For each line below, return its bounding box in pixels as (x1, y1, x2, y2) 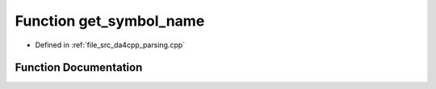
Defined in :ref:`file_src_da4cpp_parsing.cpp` (35, 40, 186, 50)
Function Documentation (15, 61, 143, 75)
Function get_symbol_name (15, 12, 205, 30)
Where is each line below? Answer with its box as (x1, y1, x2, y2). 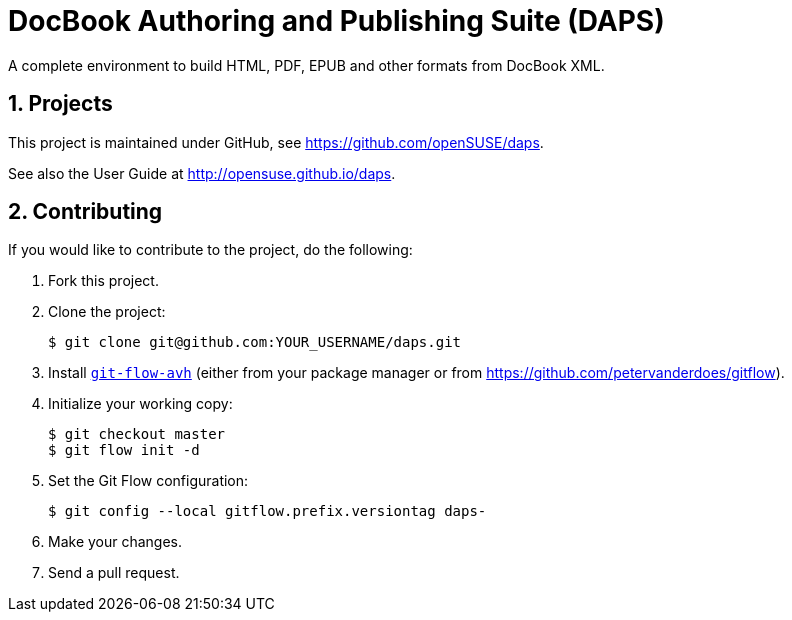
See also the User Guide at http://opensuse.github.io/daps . (8, 164, 396, 182)
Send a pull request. (48, 564, 180, 582)
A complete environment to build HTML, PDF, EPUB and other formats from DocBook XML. (8, 56, 605, 74)
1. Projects (8, 91, 113, 117)
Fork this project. (48, 272, 159, 290)
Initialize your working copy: (48, 395, 233, 413)
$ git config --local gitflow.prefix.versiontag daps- (48, 503, 487, 520)
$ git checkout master (48, 426, 226, 443)
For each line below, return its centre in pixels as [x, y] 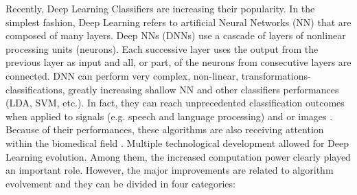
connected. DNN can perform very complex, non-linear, [122, 75]
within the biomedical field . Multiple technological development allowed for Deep [177, 142]
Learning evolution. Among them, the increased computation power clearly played [178, 156]
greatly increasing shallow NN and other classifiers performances [204, 89]
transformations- [276, 75]
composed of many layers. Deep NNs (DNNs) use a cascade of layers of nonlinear [176, 35]
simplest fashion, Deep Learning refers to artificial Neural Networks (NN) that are [178, 22]
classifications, [35, 89]
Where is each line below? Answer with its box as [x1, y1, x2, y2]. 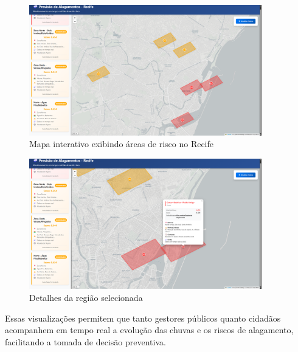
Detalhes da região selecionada [29, 291, 143, 304]
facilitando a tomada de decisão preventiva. [5, 335, 166, 348]
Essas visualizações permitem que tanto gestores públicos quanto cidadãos [5, 311, 281, 324]
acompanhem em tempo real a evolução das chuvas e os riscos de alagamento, [5, 323, 294, 336]
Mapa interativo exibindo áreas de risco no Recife [29, 137, 214, 150]
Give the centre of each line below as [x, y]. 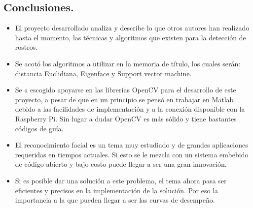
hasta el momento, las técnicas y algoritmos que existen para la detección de [130, 37]
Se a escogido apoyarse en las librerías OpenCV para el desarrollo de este [126, 90]
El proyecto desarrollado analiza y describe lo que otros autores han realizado [132, 28]
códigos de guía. [39, 128]
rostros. [26, 47]
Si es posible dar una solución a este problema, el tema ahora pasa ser [121, 180]
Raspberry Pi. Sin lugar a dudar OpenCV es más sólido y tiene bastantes [126, 118]
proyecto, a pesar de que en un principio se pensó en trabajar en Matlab [124, 99]
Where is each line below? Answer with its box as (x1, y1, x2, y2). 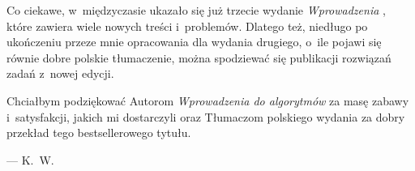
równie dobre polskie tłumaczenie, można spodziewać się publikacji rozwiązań (6, 49, 391, 66)
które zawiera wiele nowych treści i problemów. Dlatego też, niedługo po (6, 17, 368, 34)
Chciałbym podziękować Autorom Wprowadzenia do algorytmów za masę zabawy (6, 92, 409, 109)
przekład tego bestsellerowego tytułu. (6, 124, 191, 141)
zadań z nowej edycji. (6, 65, 114, 82)
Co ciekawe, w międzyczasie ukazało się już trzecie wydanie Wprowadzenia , (6, 2, 386, 18)
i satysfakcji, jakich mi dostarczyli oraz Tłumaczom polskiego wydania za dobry (6, 108, 405, 125)
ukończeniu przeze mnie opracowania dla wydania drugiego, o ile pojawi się (6, 33, 382, 50)
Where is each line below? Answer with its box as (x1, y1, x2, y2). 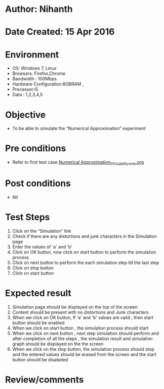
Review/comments (5, 374, 84, 385)
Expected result (5, 288, 72, 299)
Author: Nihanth (5, 3, 73, 15)
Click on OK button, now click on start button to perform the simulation (12, 249, 157, 255)
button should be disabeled (12, 356, 68, 363)
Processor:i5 (12, 86, 39, 92)
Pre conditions (5, 143, 66, 154)
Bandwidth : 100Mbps (12, 76, 57, 82)
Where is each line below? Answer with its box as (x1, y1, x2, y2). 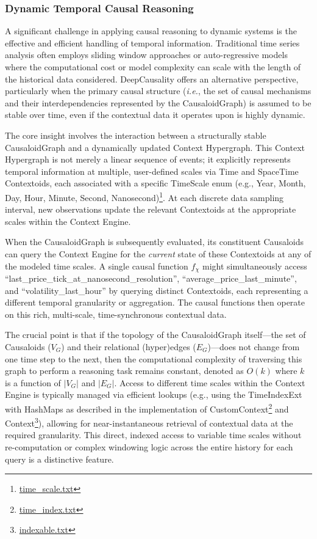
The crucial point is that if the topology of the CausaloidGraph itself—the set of (5, 328, 306, 341)
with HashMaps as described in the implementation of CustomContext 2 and (5, 400, 289, 415)
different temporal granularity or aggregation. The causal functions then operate (5, 296, 305, 309)
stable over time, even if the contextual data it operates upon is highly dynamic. (5, 108, 305, 121)
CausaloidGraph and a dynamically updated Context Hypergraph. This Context (5, 141, 305, 153)
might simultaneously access (202, 259, 307, 272)
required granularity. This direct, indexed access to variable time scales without (5, 428, 302, 441)
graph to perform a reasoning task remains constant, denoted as (5, 364, 244, 377)
· · · ·
* **Task**
Where the line containing "CausaloidGraph and a" appears in the records above, begin copying and continue through the last line; copy each line exactly and include no others.

* **Final answer**
CausaloidGraph and a dynamically updated Context Hypergraph. This Context (5, 141, 305, 153)
might simultaneously access (202, 259, 307, 272)
required granularity. This direct, indexed access to variable time scales without (5, 428, 302, 441)
graph to perform a reasoning task remains constant, denoted as (5, 364, 244, 377)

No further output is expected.